───── DATA IN THIS EXERCISE ─────
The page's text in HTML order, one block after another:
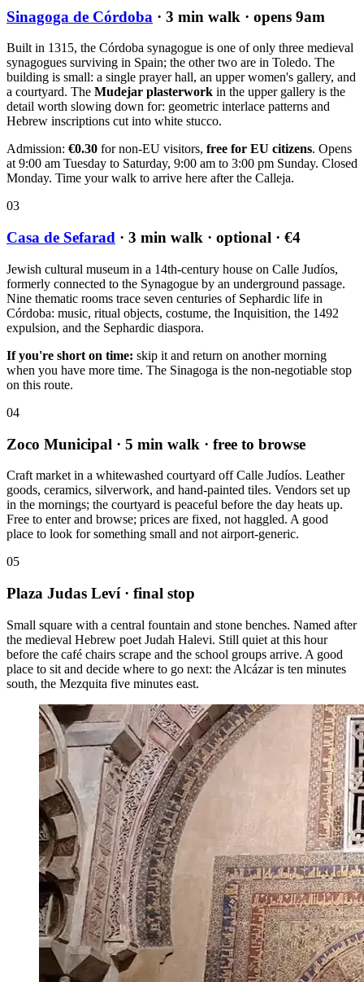
Sinagoga de Córdoba · 3 min walk · opens 9am
Built in 1315, the Córdoba synagogue is one of only three medieval
synagogues surviving in Spain; the other two are in Toledo. The
building is small: a single prayer hall, an upper women's gallery, and
a courtyard. The Mudejar plasterwork in the upper gallery is the
detail worth slowing down for: geometric interlace patterns and
Hebrew inscriptions cut into white stucco.
Admission: €0.30 for non-EU visitors, free for EU citizens. Opens
at 9:00 am Tuesday to Saturday, 9:00 am to 3:00 pm Sunday. Closed
Monday. Time your walk to arrive here after the Calleja.
03
Casa de Sefarad · 3 min walk · optional · €4
Jewish cultural museum in a 14th-century house on Calle Judíos,
formerly connected to the Synagogue by an underground passage.
Nine thematic rooms trace seven centuries of Sephardic life in
Córdoba: music, ritual objects, costume, the Inquisition, the 1492
expulsion, and the Sephardic diaspora.
If you're short on time: skip it and return on another morning
when you have more time. The Sinagoga is the non-negotiable stop
on this route.
04
Zoco Municipal · 5 min walk · free to browse
Craft market in a whitewashed courtyard off Calle Judíos. Leather
goods, ceramics, silverwork, and hand-painted tiles. Vendors set up
in the mornings; the courtyard is peaceful before the day heats up.
Free to enter and browse; prices are fixed, not haggled. A good
place to look for something small and not airport-generic.
05
Plaza Judas Leví · final stop
Small square with a central fountain and stone benches. Named after
the medieval Hebrew poet Judah Halevi. Still quiet at this hour
before the café chairs scrape and the school groups arrive. A good
place to sit and decide where to go next: the Alcázar is ten minutes
south, the Mezquita five minutes east.
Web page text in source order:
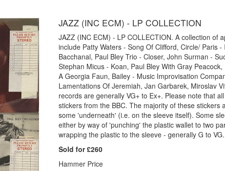
JAZZ (INC ECM) - LP COLLECTION
JAZZ (INC ECM) - LP COLLECTION. A collection of
include Patty Waters - Song Of Clifford, Circle/ Paris
Bacchanal, Paul Bley Trio - Closer, John Surman -
Stephan Micus - Koan, Paul Bley With Gray
A Georgia Faun, Bailey - Music Improvisation
Lamentations Of Jeremiah, Jan Garbarek, Miroslav
records are generally VG+ to Ex+. Please note that
stickers from the BBC. The majority of these stickers
some 'underneath' (i.e. on the sleeve itself). Some
either by way of 'punching' the plastic wallet to two
wrapping the plastic to the sleeve - generally G to VG.
Sold for £260
Hammer Price
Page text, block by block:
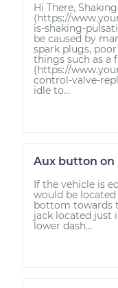
Hi There,
(https://
is-shaking-
be caused by
spark plugs,
things such as a
(https://
control-valve-
idle to...
Aux button on
If the vehicle is
would be
bottom towards
jack located just
lower dash...
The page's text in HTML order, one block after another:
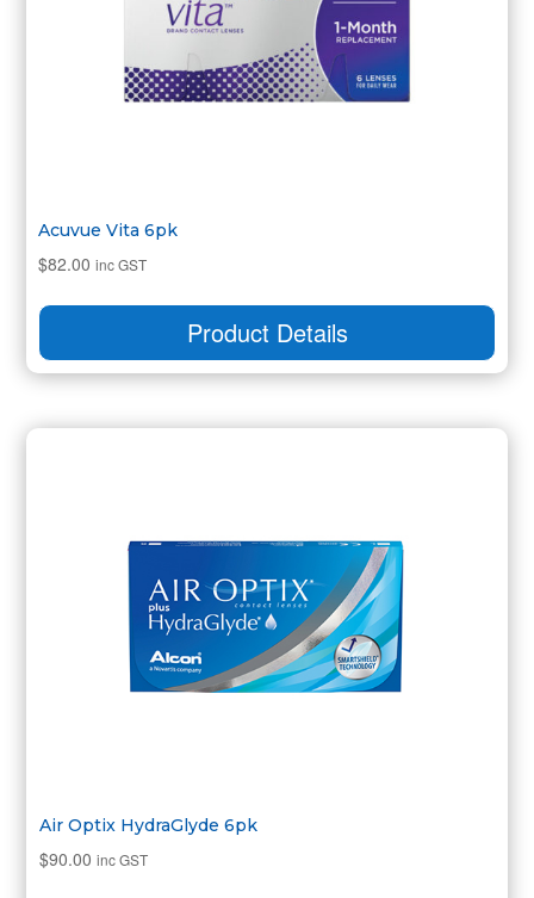
Acuvue Vita 6pk
$82.00 inc GST
Product Details
Air Optix HydraGlyde 6pk
$90.00 inc GST
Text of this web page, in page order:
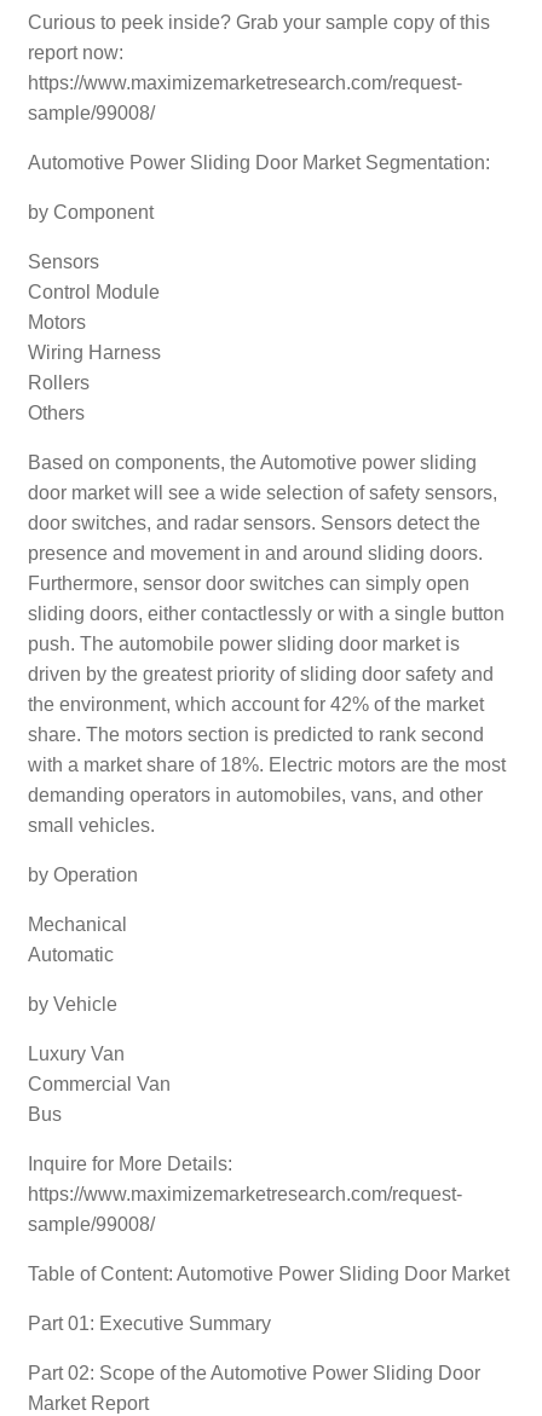
Curious to peek inside? Grab your sample copy of this
report now:
https://www.maximizemarketresearch.com/request-
sample/99008/
Automotive Power Sliding Door Market Segmentation:
by Component
Sensors
Control Module
Motors
Wiring Harness
Rollers
Others
Based on components, the Automotive power sliding
door market will see a wide selection of safety sensors,
door switches, and radar sensors. Sensors detect the
presence and movement in and around sliding doors.
Furthermore, sensor door switches can simply open
sliding doors, either contactlessly or with a single button
push. The automobile power sliding door market is
driven by the greatest priority of sliding door safety and
the environment, which account for 42% of the market
share. The motors section is predicted to rank second
with a market share of 18%. Electric motors are the most
demanding operators in automobiles, vans, and other
small vehicles.
by Operation
Mechanical
Automatic
by Vehicle
Luxury Van
Commercial Van
Bus
Inquire for More Details:
https://www.maximizemarketresearch.com/request-
sample/99008/
Table of Content: Automotive Power Sliding Door Market
Part 01: Executive Summary
Part 02: Scope of the Automotive Power Sliding Door
Market Report
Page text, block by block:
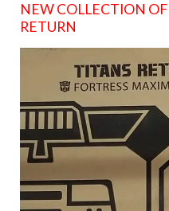
NEW COLLECTION
RETURN
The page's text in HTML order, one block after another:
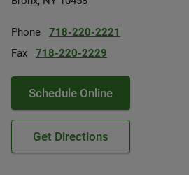
Phone
718-220-2221
Fax
718-220-2229
Schedule Online
Get Directions
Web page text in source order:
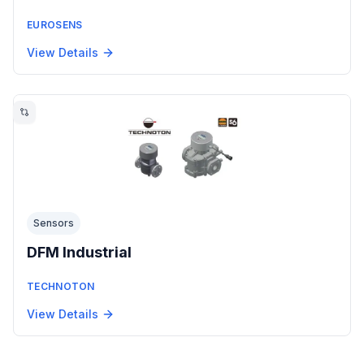
EUROSENS
View Details
Sensors
DFM Industrial
TECHNOTON
View Details
─────
TASK ITEM
Copy the line showing "door market will" exactly, along with each line after it through the end of the material above. Pictures stay out.

RESPONSE TO THIS EXERCISE
door market will see a wide selection of safety sensors,
door switches, and radar sensors. Sensors detect the
presence and movement in and around sliding doors.
Furthermore, sensor door switches can simply open
sliding doors, either contactlessly or with a single button
push. The automobile power sliding door market is
driven by the greatest priority of sliding door safety and
the environment, which account for 42% of the market
share. The motors section is predicted to rank second
with a market share of 18%. Electric motors are the most
demanding operators in automobiles, vans, and other
small vehicles.
by Operation
Mechanical
Automatic
by Vehicle
Luxury Van
Commercial Van
Bus
Inquire for More Details:
https://www.maximizemarketresearch.com/request-
sample/99008/
Table of Content: Automotive Power Sliding Door Market
Part 01: Executive Summary
Part 02: Scope of the Automotive Power Sliding Door
Market Report
Page text, block by block:
NEW COLLECTION
RETURN
The page's text in HTML order, one block after another:
Phone
718-220-2221
Fax
718-220-2229
Schedule Online
Get Directions
Web page text in source order:
EUROSENS
View Details
Sensors
DFM Industrial
TECHNOTON
View Details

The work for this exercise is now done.